Y’know, in my headcanon, these two are already dating, but it’s not that kind of show. Inasmuch as I’m able to figure out precisely what kind of show it’s going to be, anyway.
So, as it was written in the ancient scrolls known as Marvel Team-Up, Our Shy Heroine Shy must battle another hero for her own good. Next week, because she and Our Surprisingly Healthy Best Friend spent so much time bonding at the mall that there was barely time for borscht and selfies before introducing another of the heroes and establishing that he is ruthless and merciless and probably has a secret teddy-bear lingerie collection that we’ll find out about later.
Verdict: drifting back over the line to the Western superhero tropes, but with a few curveballs to keep you on your toes. Still no idea where this is going, but I like the characters we’re spending time with.
Victor Aiza is the worst monster in future history.
He literally destroyed the Earth, knowing that there’d be only 50 years to evacuate everybody (and only the people; there are no signs of other Earth-native animal species, except for a handful on a generation ship that nobody knew about). The writers show no more awareness of logistics and infrastructure than they did in Fallout 4, where I constantly had to mentally replace every reference to “200 years” with “20 years”, because the condition of the Commonwealth simply didn’t make sense otherwise.
Loosely related, when forced to choose who to save in the Entangled quest, I went with the researchers, because Ethan Hughes deserves to live for handling the weirdness so calmly.
(I did save Rafael once and invite him to join my crew, but the only benefit is that you get special dialogue when you run into the random stranded geologist)
Roses are dead,
violence is cool;
Space should be empty,
but planets are, too.
Compared to Fallout 4, a lot of complexity was removed. Outposts are a significantly feature-reduced version of settlements, both energy and melee weapons take a back seat to good old-fashioned projectiles, and melee weapons cannot be customized at all. It looks like most of the combat animations were stripped down as well.

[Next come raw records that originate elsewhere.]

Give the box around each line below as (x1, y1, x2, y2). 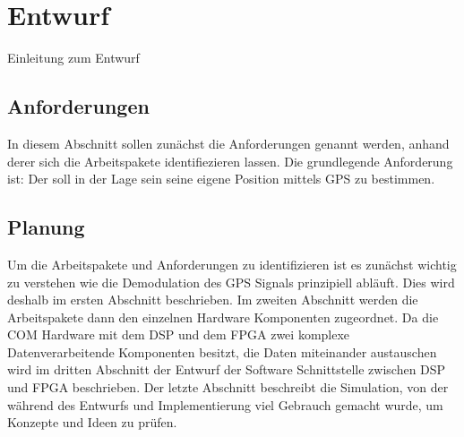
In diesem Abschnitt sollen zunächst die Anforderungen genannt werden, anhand (7, 133, 450, 152)
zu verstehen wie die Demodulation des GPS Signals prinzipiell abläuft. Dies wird (7, 272, 455, 291)
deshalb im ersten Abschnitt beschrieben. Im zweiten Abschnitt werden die (7, 290, 418, 309)
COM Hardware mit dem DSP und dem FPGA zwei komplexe (7, 325, 350, 344)
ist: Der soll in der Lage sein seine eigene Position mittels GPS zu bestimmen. (7, 169, 435, 188)
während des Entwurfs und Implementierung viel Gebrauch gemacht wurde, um (7, 395, 443, 414)
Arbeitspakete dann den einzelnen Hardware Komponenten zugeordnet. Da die (7, 307, 439, 326)
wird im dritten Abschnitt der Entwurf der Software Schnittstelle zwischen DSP (7, 360, 446, 379)

Expect to see some of this return as paid DLC, since we all know it’s built into the engine.
For more fun, I just noticed that if you try to use the wakizashi (one of the few melee options), the third-person idle position for it has the blade upside down. Every other position has you holding it edge-down (including your inventory mannequin), but whoever designed the idle animation flipped it.

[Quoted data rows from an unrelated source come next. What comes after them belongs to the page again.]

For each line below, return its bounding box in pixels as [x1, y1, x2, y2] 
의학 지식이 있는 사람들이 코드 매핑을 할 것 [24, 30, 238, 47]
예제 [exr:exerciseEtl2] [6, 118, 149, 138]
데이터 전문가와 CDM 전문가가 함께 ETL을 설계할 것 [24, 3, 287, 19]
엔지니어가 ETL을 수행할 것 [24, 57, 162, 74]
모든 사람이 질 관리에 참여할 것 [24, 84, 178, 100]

Gotta say, though, you can take some pretty screenshots. I need to turn this one into a virtual postcard, with a caption like: Leave the crowds behind on beautiful Toliman II.

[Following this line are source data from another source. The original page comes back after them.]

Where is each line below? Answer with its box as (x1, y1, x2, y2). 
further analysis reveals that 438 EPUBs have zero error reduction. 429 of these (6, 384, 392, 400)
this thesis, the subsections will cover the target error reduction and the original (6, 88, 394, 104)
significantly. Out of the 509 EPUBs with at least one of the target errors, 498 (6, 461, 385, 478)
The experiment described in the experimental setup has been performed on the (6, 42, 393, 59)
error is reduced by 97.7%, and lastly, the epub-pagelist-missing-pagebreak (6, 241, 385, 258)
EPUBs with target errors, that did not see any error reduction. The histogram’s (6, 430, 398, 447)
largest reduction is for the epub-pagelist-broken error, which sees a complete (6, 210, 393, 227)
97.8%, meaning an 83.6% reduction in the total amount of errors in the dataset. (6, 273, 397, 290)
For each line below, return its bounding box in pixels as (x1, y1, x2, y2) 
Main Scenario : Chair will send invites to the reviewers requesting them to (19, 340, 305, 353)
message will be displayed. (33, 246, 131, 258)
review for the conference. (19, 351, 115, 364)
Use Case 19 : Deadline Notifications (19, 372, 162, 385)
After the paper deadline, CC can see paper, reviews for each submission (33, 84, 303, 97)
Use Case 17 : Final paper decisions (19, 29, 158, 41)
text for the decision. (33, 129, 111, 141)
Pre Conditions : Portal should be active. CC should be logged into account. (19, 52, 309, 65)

(the joke is that it’s not only -18°C, the human population of this world was wiped out by A Very Nasty Predator; naturally, I built an outpost there)
“I claim this moon in the name of…”
I’m not very far into it, but Baldur’s Gate 3 is full of do-it-again-stupid events. Wrong conversation choice or failed a saving throw? Flee from combat against a large group 3 levels higher than you, or reload from your most recent save. For extra fun, have it happen while the party has been forcibly split for story reasons, and then start a fight on the other side as well.
There also seems to be a severe shortage of sidequests, at least in the early game; you’re pretty much always on the rails.
But, hey, at least you can give your female character a penis!